Link: http://www.pionline.com/article/20120201/DAILYREG/120209985
Author: Barry B. Burr
Title: Illinois governor pledges public pension reform in 2012
Publication: Pensions & Investments Online
Date: February 1, 2012





















Illinois Gov. Pat Quinn on Wednesday said the state “must have … public pension reform in the coming year.”

“We took the first step on pension reform in 2010 when we enacted landmark changes that will save taxpayers billions of dollars. But there's much more to do,” Mr. Quinn said in his State of the State address in Springfield, according to prepared remarks.

“Fixing the pension problem will not be easy, but we have no choice. We must do it together in a way that is meaningful, constitutional and fair to the employees who have faithfully contributed to the system. That's why I've assembled a pension working group to propose a solution that can be enacted this year. I will have more to say about these serious matters during my budget address three weeks from today.”
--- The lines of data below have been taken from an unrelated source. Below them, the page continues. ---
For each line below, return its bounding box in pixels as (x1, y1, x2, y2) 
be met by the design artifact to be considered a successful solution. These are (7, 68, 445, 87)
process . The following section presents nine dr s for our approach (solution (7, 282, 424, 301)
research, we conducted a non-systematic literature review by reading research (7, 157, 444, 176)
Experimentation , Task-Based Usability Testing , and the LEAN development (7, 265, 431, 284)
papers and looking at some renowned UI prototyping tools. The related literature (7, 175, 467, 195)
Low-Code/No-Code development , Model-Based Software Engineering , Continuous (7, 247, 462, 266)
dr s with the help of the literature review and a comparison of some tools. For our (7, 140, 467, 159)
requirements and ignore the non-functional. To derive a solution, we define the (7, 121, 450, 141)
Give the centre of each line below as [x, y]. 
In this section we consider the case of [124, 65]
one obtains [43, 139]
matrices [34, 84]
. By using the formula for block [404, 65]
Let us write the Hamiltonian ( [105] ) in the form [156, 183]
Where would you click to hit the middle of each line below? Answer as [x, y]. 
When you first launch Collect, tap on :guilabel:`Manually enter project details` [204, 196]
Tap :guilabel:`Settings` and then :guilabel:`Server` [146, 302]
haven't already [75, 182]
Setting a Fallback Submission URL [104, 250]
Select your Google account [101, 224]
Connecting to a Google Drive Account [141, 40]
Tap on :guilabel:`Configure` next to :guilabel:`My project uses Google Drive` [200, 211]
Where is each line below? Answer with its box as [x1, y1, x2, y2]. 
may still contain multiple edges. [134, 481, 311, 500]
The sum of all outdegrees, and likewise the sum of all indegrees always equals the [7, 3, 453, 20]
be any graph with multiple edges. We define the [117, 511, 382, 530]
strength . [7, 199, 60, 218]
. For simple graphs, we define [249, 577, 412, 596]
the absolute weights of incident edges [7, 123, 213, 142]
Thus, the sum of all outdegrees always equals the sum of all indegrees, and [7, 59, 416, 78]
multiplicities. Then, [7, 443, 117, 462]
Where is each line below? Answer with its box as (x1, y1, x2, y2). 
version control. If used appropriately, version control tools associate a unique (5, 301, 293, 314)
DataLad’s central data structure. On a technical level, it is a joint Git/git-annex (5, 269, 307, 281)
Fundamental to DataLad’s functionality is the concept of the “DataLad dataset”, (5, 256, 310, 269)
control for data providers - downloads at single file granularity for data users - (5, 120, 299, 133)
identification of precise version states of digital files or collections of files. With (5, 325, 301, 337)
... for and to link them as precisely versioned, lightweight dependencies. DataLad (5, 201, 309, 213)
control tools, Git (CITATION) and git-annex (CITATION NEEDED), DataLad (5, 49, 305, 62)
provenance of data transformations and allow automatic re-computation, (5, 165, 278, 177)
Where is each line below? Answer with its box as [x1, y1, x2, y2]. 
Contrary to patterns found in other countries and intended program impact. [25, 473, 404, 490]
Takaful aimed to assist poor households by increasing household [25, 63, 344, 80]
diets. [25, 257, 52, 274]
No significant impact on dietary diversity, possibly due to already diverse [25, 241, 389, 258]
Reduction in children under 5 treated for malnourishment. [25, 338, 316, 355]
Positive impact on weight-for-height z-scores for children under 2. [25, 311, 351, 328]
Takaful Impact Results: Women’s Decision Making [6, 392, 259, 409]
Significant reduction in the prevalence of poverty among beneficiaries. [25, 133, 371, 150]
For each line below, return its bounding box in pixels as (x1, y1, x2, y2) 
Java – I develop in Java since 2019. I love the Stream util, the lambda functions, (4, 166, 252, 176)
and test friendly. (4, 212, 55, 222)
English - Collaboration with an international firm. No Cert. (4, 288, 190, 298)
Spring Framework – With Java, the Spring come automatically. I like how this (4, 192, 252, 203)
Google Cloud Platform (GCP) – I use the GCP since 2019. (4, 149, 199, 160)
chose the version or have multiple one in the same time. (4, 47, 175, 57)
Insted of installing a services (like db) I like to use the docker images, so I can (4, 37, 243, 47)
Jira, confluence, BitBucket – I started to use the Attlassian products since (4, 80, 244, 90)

Mr. Quinn provided no specifics.

The pension working group “is exploring meaningful and constitutional reforms to the state pension system,” Kelly Kraft, spokeswoman for Mr. Quinn, said in an e-mail. The 2010 reforms enacted will save taxpayers “over $200 billion over the next 35 years; however, more reforms are needed to ensure the long-term stability of the system for employers who have faithfully contributed to the system,” Ms. Kraft wrote.

The five state retirement systems affected are the $33.5 billion Illinois Teachers' Retirement System, Springfield; $13 billion Illinois State Universities Retirement System, Champaign; and the three systems whose $10.3 billion in combined assets are overseen by the Chicago-based Illinois State Board of Investment — Illinois State Employees' Retirement System, Illinois Judges' Retirement System, and Illinois General Assembly Retirement System, all based in Springfield.

Reforms would also affect the $8.9 billion Chicago Public School Teachers' Pension & Retirement Fund.

A pension reform bill that passed the state Senate last March but didn't come to a vote in the Illinois House was resent to the House Rules Committee on Dec. 31, according to a General Assembly statement. The bill offered public plan participants a choice to either keep their current defined benefit plan and pay more, accept reduced benefits or move to a defined contribution plan.